Under normal circumstances this should be fine, but it leads to hanging states and after trying various ways to address this, including using open IP (0.0.0.0 which is very unsafe practice) and various port combinations.

It turns out that docker creats its own network configuration when you use the -p ip:port:port argument, and this interferes with the way phpmyadmin needs to connect to a database installed on the server.

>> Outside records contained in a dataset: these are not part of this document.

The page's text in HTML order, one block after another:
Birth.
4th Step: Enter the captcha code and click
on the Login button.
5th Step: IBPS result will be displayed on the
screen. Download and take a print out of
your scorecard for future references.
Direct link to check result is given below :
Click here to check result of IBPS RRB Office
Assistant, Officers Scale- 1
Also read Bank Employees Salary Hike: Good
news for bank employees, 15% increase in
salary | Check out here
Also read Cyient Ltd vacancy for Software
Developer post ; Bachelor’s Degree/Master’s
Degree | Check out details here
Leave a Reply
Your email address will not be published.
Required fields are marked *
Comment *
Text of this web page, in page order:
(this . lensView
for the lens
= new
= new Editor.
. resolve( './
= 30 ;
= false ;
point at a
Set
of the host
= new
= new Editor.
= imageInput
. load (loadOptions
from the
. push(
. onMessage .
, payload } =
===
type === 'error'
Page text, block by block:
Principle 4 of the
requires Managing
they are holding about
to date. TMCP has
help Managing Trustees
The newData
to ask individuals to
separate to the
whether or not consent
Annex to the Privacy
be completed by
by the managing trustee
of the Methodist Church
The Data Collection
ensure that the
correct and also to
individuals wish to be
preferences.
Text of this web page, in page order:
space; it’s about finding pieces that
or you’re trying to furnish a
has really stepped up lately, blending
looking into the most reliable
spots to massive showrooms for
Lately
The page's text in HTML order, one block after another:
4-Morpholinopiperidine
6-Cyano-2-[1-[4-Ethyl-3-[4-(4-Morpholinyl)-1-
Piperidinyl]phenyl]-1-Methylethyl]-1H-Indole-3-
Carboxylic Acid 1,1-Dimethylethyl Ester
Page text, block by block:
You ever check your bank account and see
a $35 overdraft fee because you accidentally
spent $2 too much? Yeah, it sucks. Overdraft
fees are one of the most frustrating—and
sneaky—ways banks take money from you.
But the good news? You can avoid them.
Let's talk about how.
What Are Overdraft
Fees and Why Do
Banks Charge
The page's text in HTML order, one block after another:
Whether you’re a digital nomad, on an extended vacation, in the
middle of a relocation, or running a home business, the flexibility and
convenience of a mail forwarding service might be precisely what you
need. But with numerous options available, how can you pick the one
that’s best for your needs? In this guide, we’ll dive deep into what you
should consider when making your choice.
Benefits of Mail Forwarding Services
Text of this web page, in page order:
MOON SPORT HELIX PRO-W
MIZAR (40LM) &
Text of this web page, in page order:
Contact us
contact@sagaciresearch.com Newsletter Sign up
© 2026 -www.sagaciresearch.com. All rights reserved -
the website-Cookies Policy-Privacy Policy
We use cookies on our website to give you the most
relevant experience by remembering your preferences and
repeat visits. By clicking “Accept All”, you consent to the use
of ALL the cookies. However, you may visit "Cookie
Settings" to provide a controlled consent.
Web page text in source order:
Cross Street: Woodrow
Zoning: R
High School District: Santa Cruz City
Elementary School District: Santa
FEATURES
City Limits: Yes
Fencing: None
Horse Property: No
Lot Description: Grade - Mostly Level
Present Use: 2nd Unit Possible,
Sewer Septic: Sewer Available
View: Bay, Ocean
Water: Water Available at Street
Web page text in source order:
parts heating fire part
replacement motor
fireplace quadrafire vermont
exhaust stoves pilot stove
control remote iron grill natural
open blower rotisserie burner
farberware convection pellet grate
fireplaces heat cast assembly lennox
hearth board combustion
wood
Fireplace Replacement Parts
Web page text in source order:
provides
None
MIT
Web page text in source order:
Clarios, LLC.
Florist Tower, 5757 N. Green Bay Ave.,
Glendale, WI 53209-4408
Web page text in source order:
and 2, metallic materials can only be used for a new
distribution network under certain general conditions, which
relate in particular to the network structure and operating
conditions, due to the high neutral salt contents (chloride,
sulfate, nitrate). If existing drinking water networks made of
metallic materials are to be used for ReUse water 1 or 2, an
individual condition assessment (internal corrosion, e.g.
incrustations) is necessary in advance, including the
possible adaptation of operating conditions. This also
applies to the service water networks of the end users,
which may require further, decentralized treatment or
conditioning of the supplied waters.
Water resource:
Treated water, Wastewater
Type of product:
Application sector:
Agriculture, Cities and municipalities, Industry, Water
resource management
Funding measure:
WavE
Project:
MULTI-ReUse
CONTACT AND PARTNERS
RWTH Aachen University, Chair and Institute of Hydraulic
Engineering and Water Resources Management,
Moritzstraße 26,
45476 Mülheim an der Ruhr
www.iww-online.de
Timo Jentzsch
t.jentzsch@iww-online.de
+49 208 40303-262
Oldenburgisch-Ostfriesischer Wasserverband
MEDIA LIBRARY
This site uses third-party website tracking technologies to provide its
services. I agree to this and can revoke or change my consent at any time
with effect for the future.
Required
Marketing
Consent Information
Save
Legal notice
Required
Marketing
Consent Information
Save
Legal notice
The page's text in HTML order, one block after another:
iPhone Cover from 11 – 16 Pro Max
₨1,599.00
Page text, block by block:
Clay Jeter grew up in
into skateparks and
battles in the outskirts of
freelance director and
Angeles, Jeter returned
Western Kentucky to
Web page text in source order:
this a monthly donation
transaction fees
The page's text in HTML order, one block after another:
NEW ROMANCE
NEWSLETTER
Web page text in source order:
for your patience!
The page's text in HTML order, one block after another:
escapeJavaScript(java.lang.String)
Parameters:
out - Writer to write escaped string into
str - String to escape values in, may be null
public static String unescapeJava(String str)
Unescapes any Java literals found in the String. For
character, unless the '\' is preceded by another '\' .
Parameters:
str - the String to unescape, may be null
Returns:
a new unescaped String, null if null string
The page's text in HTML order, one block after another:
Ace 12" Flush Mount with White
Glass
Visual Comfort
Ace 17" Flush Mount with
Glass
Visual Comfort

To avoid docker from doing this I only had to override the port that phpmyadmin was actually using - in this case I replaced the port 80 with port 8081 with a environmental variable available in the phpmyadmin docker setup and set the network argument to host.

docker run -d \
--name phpmyadmin \
--network host \
-e APACHE_PORT=8081 \
-e PMA_HOST=127.0.0.1 \
-e PMA_PORT=3306 \
-e PMA_ABSOLUTE_URI=https://database.your-domain.com/ \
phpmyadmin/phpmyadmin

# restart the docker container
docker stop phpmyadmin && \
docker rm phpmyadmin

That basically makes the phpmyadmin container receive the requests forwarded by nginx without using the docker port mapping function and solved all the issues instantly.